(WHAT IS EXPECTED)
Lines with the word "into": copy all of them from the entries below.

─── DATA EXCERPTS

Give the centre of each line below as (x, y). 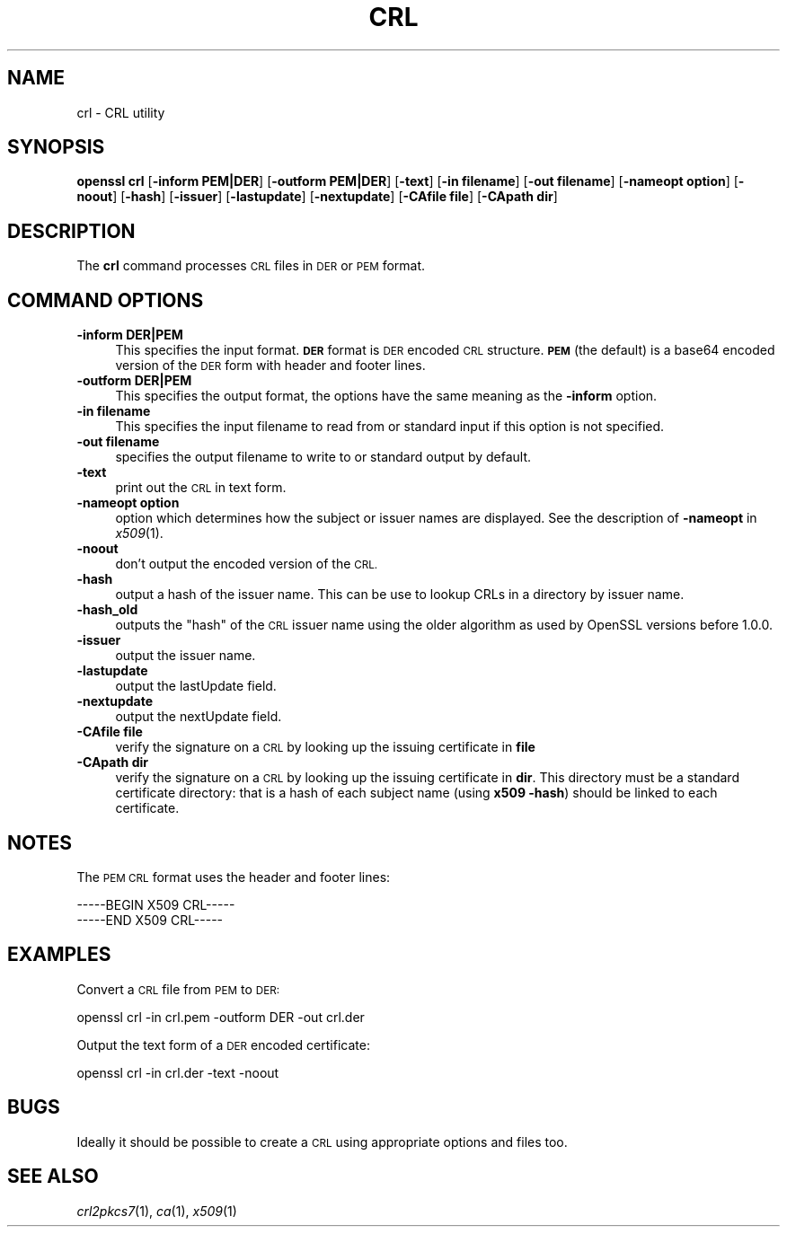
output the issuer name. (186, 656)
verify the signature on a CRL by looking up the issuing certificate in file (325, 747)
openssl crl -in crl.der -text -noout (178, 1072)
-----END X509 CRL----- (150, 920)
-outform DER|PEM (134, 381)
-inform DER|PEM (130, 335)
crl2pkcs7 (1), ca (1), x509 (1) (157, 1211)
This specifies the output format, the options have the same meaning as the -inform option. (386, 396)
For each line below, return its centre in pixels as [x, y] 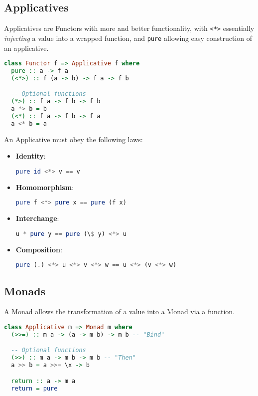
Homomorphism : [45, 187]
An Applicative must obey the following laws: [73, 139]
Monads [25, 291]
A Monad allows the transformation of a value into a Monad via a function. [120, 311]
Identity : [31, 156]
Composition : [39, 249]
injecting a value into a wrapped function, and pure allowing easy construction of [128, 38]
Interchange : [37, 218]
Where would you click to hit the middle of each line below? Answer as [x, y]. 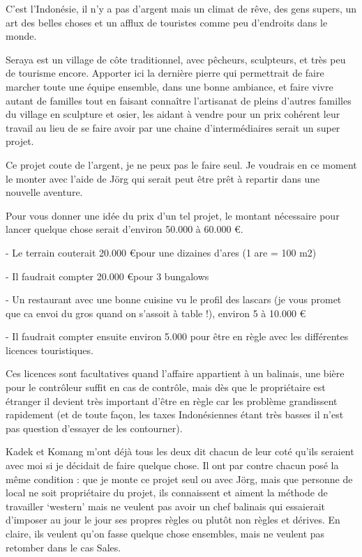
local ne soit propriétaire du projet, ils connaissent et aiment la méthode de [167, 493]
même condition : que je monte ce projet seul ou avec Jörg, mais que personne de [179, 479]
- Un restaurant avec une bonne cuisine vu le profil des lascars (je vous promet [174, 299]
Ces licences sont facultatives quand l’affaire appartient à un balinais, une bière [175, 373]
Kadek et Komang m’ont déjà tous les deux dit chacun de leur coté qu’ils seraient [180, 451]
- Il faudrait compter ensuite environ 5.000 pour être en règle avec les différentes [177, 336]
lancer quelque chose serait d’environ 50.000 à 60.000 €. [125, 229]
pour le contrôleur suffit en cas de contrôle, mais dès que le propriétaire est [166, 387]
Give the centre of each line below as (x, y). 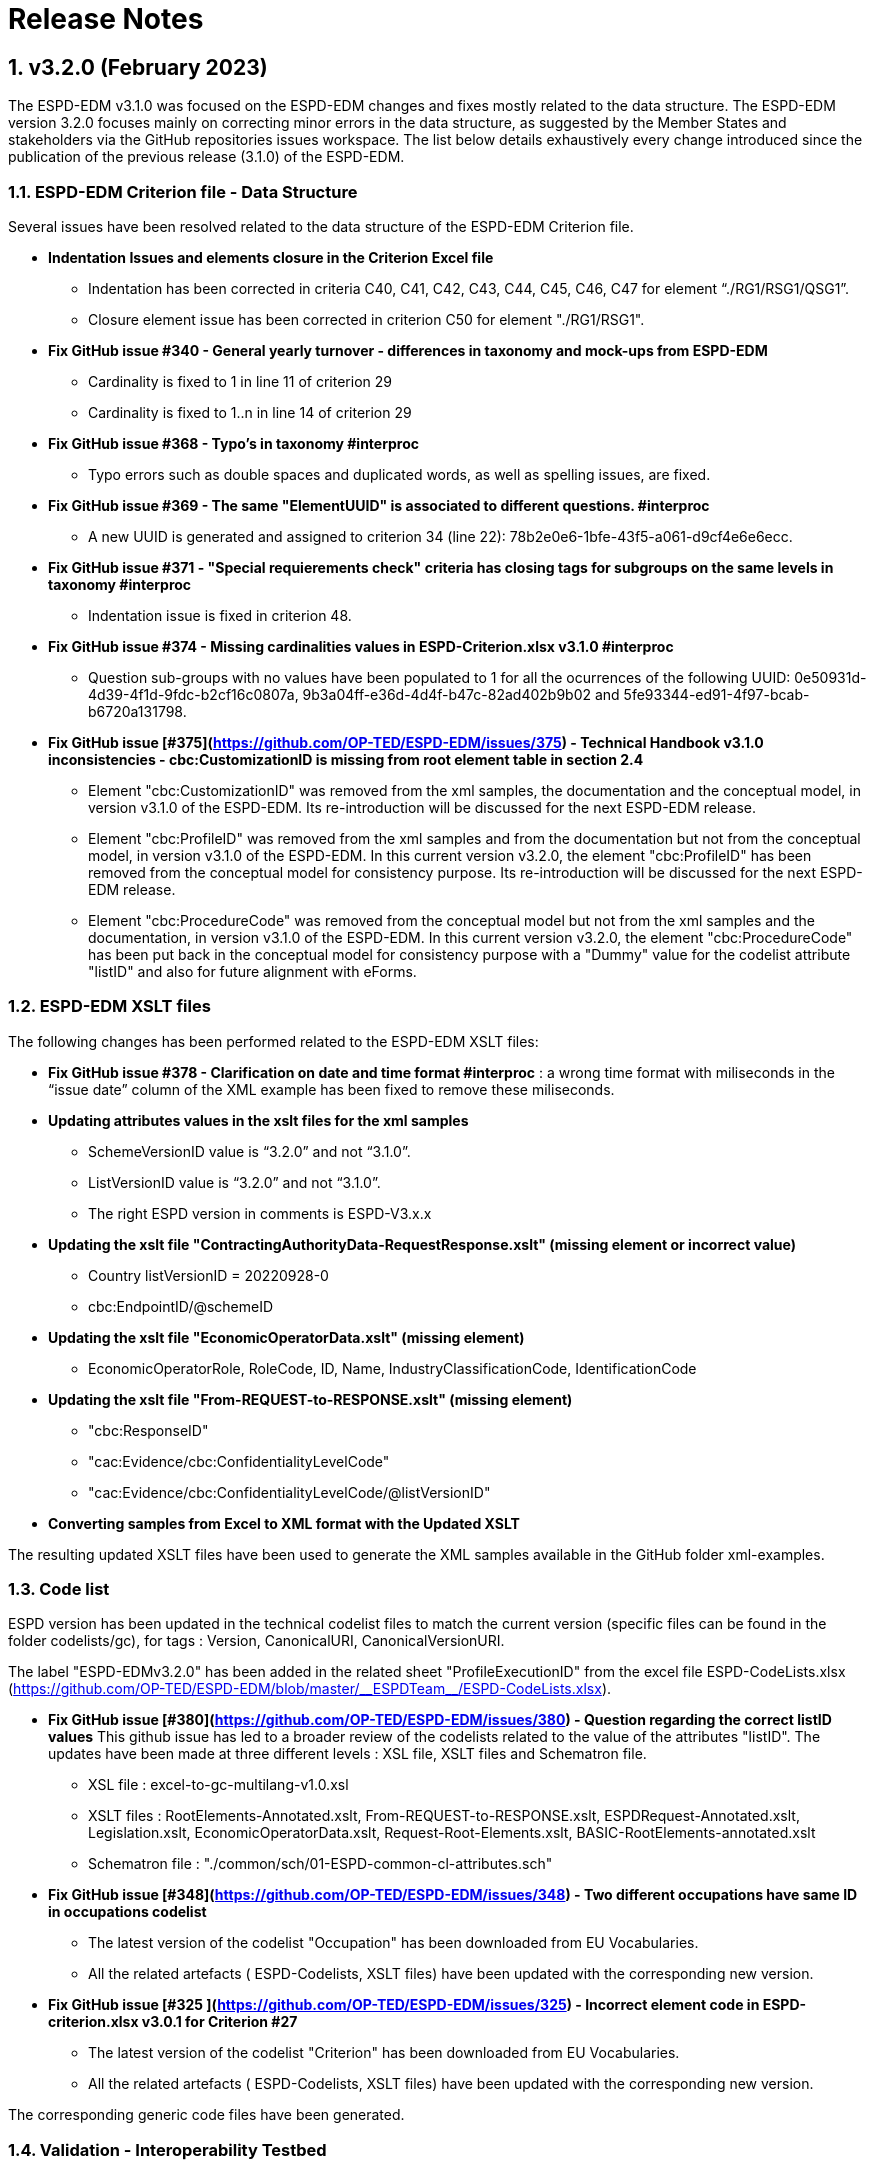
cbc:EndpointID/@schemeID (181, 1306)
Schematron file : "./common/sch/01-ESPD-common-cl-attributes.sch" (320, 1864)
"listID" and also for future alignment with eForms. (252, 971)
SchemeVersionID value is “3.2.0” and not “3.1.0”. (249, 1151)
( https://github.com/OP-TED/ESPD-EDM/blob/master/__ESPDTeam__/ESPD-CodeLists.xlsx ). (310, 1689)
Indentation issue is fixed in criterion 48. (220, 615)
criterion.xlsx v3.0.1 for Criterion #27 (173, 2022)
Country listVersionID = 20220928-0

──────

(RESPONSE AREA)
A Monad allows the transformation of a value into a Monad via a function. [120, 311]
injecting a value into a wrapped function, and pure allowing easy construction of [128, 38]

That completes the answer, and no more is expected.